Fans of uber chef Thomas Keller will welcome "Bouchon" (Artisan Books, $50), featuring 150 recipes from humble shortbread and oatmeal raisin cookies to pistachio madeleines, pain au chocolat, raspberry macarons and other items from his fabled bakery.
FOR THE BAKER
Love dessert but hate to fuss? A stout float from "Sinfully Easy Delicious Desserts" (Artisan Books, $29.95) by Alice Medrich is the treat for you. The float is joined by dozens more recipes such as peanut butter pavlova, honey caramelized figs, and food processor chocolate mousse that are just as easy. And easily as tasty.
"Piece of Cake: Home Baking Made Simple" (Rizzoli, $29.95) by David Muniz and David Lesniak offers more than 120 recipes for classic American treats — think brownies, peanut butter cookies and blueberry muffins. Black and white cheesecake, an honest-to-goodness New York crumb cake, and cakes from bundts to babkas join the fun.
Home-baked pies are the aspiration of many a cook. "A Year of Pies" (Lark, $19.95) by Ashley English offers strawberry, rhubarb and ginger hand pies for spring, pumpkin tiramisu pie in fall and pies for all the days in between.
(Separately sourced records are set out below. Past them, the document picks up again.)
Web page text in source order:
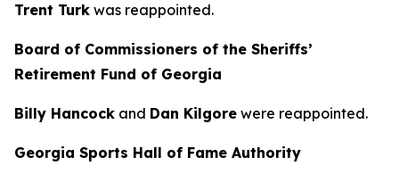
Trent Turk was reappointed.
Board of Commissioners of the Sheriffs’
Retirement Fund of Georgia
Billy Hancock and Dan Kilgore were reappointed.
Georgia Sports Hall of Fame Authority
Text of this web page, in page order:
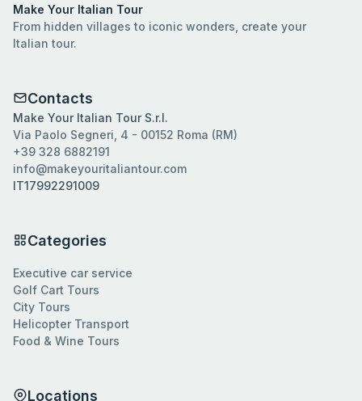
Make Your Italian Tour
From hidden villages to iconic wonders, create your
Italian tour.
Contacts
Make Your Italian Tour S.r.l.
Via Paolo Segneri, 4 - 00152 Roma (RM)
+39 328 6882191
info@makeyouritaliantour.com
IT17992291009
Categories
Executive car service
Golf Cart Tours
City Tours
Helicopter Transport
Food & Wine Tours
Locations
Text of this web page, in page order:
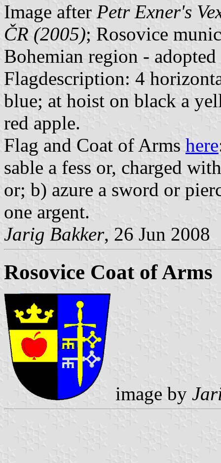
Image after Petr Exner's
ČR (2005); Rosovice
Bohemian region -
Flagdescription: 4
blue; at hoist on black a
red apple.
Flag and Coat of Arms here
sable a fess or, charged
or; b) azure a sword or
one argent.
Jarig Bakker, 26 Jun 2008
Rosovice Coat of Arms
image by
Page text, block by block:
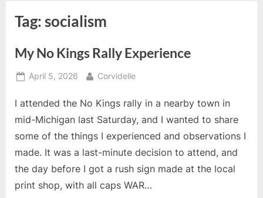
Tag:socialism
My No Kings Rally Experience
Posted
April 5, 2026 By
Corvidelle
I attended the No Kings rally in a nearby town in
mid-Michigan last Saturday, and I wanted to share
some of the things I experienced and observations I
made. It was a last-minute decision to attend, and
the day before I got a rush sign made at the local
print shop, with all caps WAR…
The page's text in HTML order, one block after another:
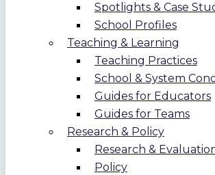
Spotlights & Case
School Profiles
Teaching & Learning
Teaching Practices
School & System
Guides for Educators
Guides for Teams
Research & Policy
Research &
Policy
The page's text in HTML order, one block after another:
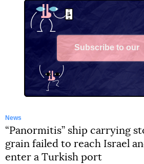
Subscribe to our
News
“Panormitis” ship carrying
grain failed to reach Israel
enter a Turkish port
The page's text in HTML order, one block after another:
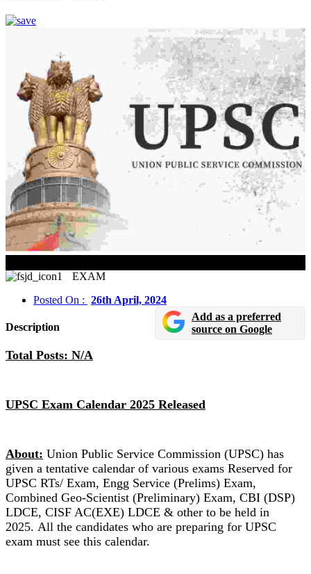
EXAM
Posted On : 26th April, 2024
Description
Add as a preferred
source on Google
Total Posts: N/A
UPSC Exam Calendar 2025 Released
About: Union Public Service Commission (UPSC) has
given a tentative calendar of various exams Reserved for
UPSC RTs/ Exam, Engg Service (Prelims) Exam,
Combined Geo-Scientist (Preliminary) Exam, CBI (DSP)
LDCE, CISF AC(EXE) LDCE & other to be held in
2025. All the candidates who are preparing for UPSC
exam must see this calendar.
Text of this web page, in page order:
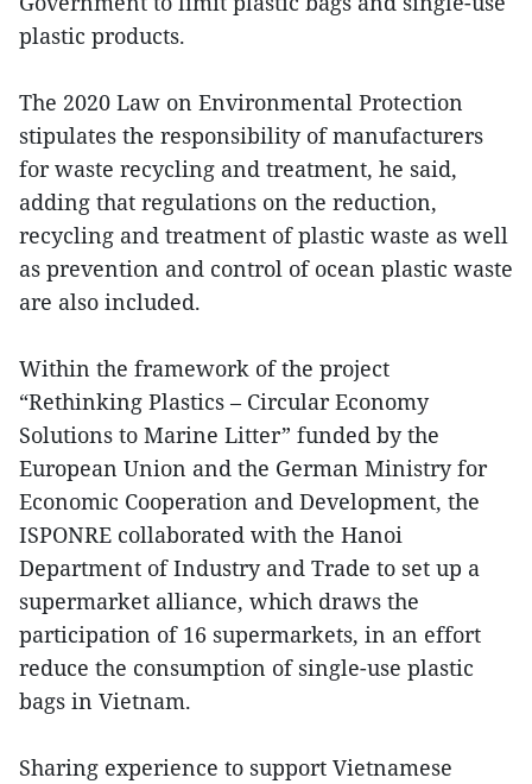
plastic products.
The 2020 Law on Environmental Protection
stipulates the responsibility of manufacturers
for waste recycling and treatment, he said,
adding that regulations on the reduction,
recycling and treatment of plastic waste as well
as prevention and control of ocean plastic waste
are also included.
Within the framework of the project
“Rethinking Plastics – Circular Economy
Solutions to Marine Litter” funded by the
European Union and the German Ministry for
Economic Cooperation and Development, the
ISPONRE collaborated with the Hanoi
Department of Industry and Trade to set up a
supermarket alliance, which draws the
participation of 16 supermarkets, in an effort
reduce the consumption of single-use plastic
bags in Vietnam.
Sharing experience to support Vietnamese
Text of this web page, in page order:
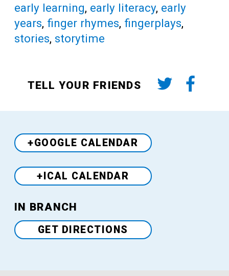
early learning, early literacy, early
years, finger rhymes, fingerplays,
stories, storytime
TELL YOUR FRIENDS
+GOOGLE CALENDAR
+ICAL CALENDAR
Venue
IN BRANCH
GET DIRECTIONS
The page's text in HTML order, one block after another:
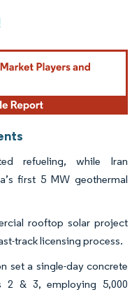
attribution under CC BY 4.0.
refueling, while Iran
first 5 MW geothermal
rooftop solar project
track licensing process.
set a single-day concrete
2 & 3, employing 5,000
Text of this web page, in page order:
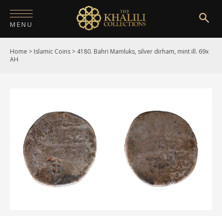
MENU
HOME
PUBLICATIONS
SHOP
EXHIBITIONS
DIGITISATION
Home > Islamic Coins > 4180. Bahri Mamluks, silver dirham, mint ill. 69x
AH
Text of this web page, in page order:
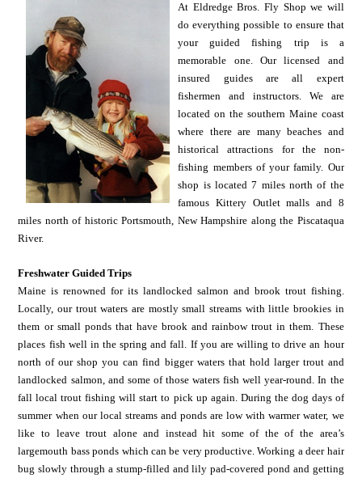
At Eldredge Bros. Fly Shop we will
do everything possible to ensure that
your guided fishing trip is a
memorable one. Our licensed and
insured guides are all expert
fishermen and instructors. We are
located on the southern Maine coast
where there are many beaches and
historical attractions for the non-
fishing members of your family. Our
shop is located 7 miles north of the
famous Kittery Outlet malls and 8
miles north of historic Portsmouth, New Hampshire along the Piscataqua
River.
Freshwater Guided Trips
Maine is renowned for its landlocked salmon and brook trout fishing.
Locally, our trout waters are mostly small streams with little brookies in
them or small ponds that have brook and rainbow trout in them. These
places fish well in the spring and fall. If you are willing to drive an hour
north of our shop you can find bigger waters that hold larger trout and
landlocked salmon, and some of those waters fish well year-round. In the
fall local trout fishing will start to pick up again. During the dog days of
summer when our local streams and ponds are low with warmer water, we
like to leave trout alone and instead hit some of the of the area’s
largemouth bass ponds which can be very productive. Working a deer hair
bug slowly through a stump-filled and lily pad-covered pond and getting
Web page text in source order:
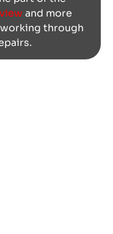
and more
through
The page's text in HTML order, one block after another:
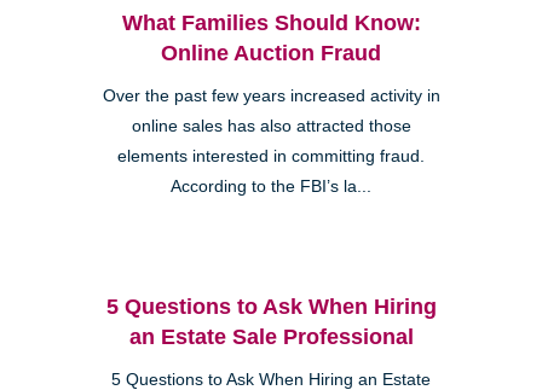
What Families Should Know:
Online Auction Fraud
Over the past few years increased activity in
online sales has also attracted those
elements interested in committing fraud.
According to the FBI’s la...
5 Questions to Ask When Hiring
an Estate Sale Professional
5 Questions to Ask When Hiring an Estate

Savory pies like curried winter vegetable and galumpkis pie — the pie version of Polish stuffed cabbage — mix things up in the colder months.
FOR THE BROWSER
Stuff somebody's stocking with an eight-issue subscription to the just-launched U.S. edition of Jamie Oliver's magazine, "Jamie Magazine." With the motto "Making You a Better Cook," each issue is jammed with recipes, as well as travel and food stories and stunning photography. Appropriately enough, the magazine's first U.S. issue is the holiday edition. Subscriptions for $32.95 at http://www.jamiemag.com .
Are your loved ones more the digital sort? Help them bridge the digital divide into the kitchen with "The Epicurious Cookbook" (Clarkson Potter, $27.99), a collection of more than 250 of the top-ranked recipes from the ubiquitous recipe search site. The recipes are easy, reliable and vetted by the many, many users who have turned the site into an invaluable kitchen reference.